Starving for COVID Relief

By Kevin “Rashid” Johnson

Weighing me down

Indiana officials know they are literally starving prisoners in the solitary confinement unit here at Wabash Valley Correctional (sic) Facility (WVCF), aka the SHU.

I knew something was amiss when I was transferred here on September 3, 2020, and during the intake process was weighed on a scale that under-weighed me by 63 pounds.

I pointed out to the nurse that I obviously didn’t weigh 187 pounds and had actually just been weighed at 250 pounds several times before leaving the prior prison.

She tried to convince me the scale was accurate.

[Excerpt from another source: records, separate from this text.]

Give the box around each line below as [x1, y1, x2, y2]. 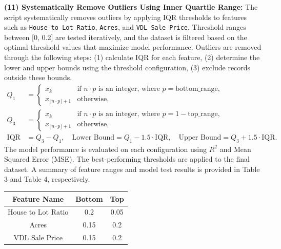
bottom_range [175, 85, 218, 93]
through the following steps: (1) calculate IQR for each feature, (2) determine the [4, 52, 260, 63]
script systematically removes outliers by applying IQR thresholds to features [4, 11, 247, 22]
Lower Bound [72, 133, 115, 141]
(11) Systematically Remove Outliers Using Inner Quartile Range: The [4, 2, 258, 12]
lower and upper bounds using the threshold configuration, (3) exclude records [4, 62, 251, 72]
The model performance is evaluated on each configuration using [4, 143, 207, 154]
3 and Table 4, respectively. [4, 174, 90, 184]
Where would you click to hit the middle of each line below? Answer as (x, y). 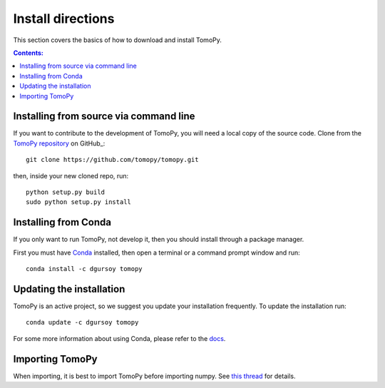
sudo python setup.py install (79, 202)
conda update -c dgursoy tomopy (82, 322)
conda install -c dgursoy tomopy (84, 269)
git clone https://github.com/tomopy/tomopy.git (112, 160)
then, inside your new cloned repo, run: (71, 175)
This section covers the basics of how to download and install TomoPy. (118, 40)
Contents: (29, 53)
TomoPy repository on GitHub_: (59, 143)
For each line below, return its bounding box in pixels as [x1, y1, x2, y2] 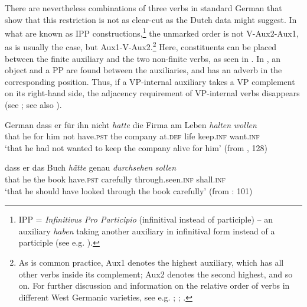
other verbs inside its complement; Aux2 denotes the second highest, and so [18, 267, 293, 280]
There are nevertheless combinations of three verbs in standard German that [5, 2, 282, 14]
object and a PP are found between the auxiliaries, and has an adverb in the [5, 64, 282, 76]
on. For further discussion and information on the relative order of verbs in [18, 279, 290, 292]
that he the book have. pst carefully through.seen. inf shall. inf [5, 173, 226, 185]
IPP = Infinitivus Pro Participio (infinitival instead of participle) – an [18, 213, 273, 226]
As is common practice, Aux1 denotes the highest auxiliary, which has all [18, 256, 284, 268]
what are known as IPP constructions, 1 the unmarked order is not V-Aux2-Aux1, [5, 25, 299, 39]

I immediately grieved the matter, pointing out that I had been deliberately under-weighed because of the starvation portions served in the SHU. Their game was to have a low intake weight on record so if the prisoner were to later complain of hunger and weight loss, a subsequent weight check would show a gain in weight, even if he’d actually lost a substantial amount.

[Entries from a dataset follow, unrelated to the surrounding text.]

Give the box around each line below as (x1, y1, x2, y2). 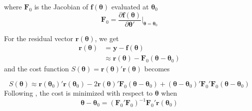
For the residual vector (4, 33, 73, 43)
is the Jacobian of (34, 1, 88, 11)
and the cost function (4, 63, 69, 74)
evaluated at (111, 1, 149, 11)
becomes (144, 63, 170, 74)
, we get (95, 33, 119, 43)
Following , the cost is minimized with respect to (4, 87, 153, 98)
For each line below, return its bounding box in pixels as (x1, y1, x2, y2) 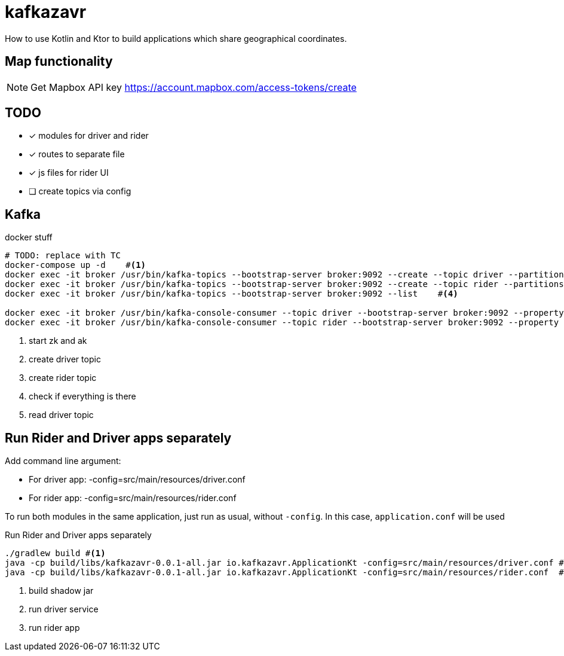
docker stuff (5, 232, 53, 243)
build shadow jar (29, 585, 94, 596)
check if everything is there (29, 391, 136, 402)
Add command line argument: (5, 456, 121, 466)
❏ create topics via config (29, 186, 131, 197)
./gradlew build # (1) (5, 548, 106, 559)
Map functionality (5, 54, 113, 69)
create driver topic (29, 354, 101, 365)
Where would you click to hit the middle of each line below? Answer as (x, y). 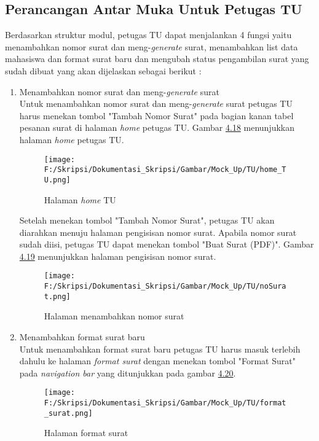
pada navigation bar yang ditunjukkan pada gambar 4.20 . (128, 373)
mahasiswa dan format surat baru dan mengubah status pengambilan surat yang (157, 59)
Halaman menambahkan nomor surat (114, 316)
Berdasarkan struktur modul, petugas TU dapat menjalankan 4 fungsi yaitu (148, 35)
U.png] (57, 180)
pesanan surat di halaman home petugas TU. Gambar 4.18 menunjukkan (157, 127)
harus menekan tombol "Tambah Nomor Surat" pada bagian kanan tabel (156, 115)
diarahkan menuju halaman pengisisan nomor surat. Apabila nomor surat (158, 232)
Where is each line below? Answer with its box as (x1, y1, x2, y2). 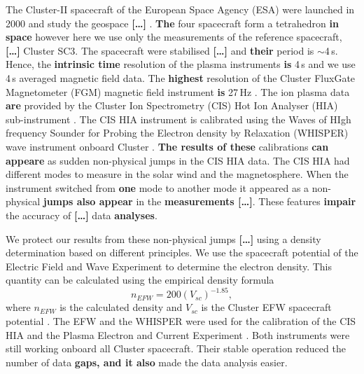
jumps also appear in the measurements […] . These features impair (43, 194, 356, 209)
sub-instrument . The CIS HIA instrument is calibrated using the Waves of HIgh (6, 111, 351, 126)
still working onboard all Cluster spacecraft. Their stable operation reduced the (6, 341, 346, 356)
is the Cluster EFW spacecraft (201, 300, 332, 314)
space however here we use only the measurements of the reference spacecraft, (6, 29, 342, 44)
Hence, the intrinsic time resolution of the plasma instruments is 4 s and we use (6, 57, 356, 71)
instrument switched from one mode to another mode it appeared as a (6, 180, 309, 195)
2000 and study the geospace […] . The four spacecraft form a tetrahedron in (6, 15, 339, 30)
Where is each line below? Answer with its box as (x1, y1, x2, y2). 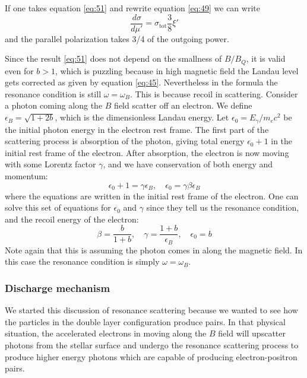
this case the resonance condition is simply (5, 255, 160, 268)
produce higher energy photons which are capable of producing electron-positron (5, 350, 297, 363)
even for (5, 64, 34, 77)
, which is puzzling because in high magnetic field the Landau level (55, 64, 299, 77)
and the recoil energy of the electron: (5, 212, 139, 225)
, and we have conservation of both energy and (103, 158, 273, 170)
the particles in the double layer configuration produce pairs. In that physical (5, 315, 286, 328)
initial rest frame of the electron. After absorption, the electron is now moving (5, 146, 289, 158)

I was reweighed on October 8th and weighed 234 pounds, having lost 16 pounds in a month.

When the grievance came back on November 2nd, the Medical Administrator replied that she’d have me reweighed and compare it to my intake weight, as if I hadn’t already been reweighed on October 8th. I appealed her response stating that I was already reweighed at 234 pounds, showing a loss of 16 pounds.

The appeal came back with the same response that I was to be reweighed and it would be compared to my intake weight. They never did the second reweighing, and I don’t believe the 234 pounds was recorded on October 8th.

Hunger pain

Often when we’re on the phone, my partner hears and comments on me crunching on cough drops, which I and many prisoners here eat like food because we remain so hungry and they are the only ingestibles we are allowed to purchase from the commissary on disciplinary segregation.

As the courts have recognized, the constant dull pain of hunger due to inadequate food constitutes torture.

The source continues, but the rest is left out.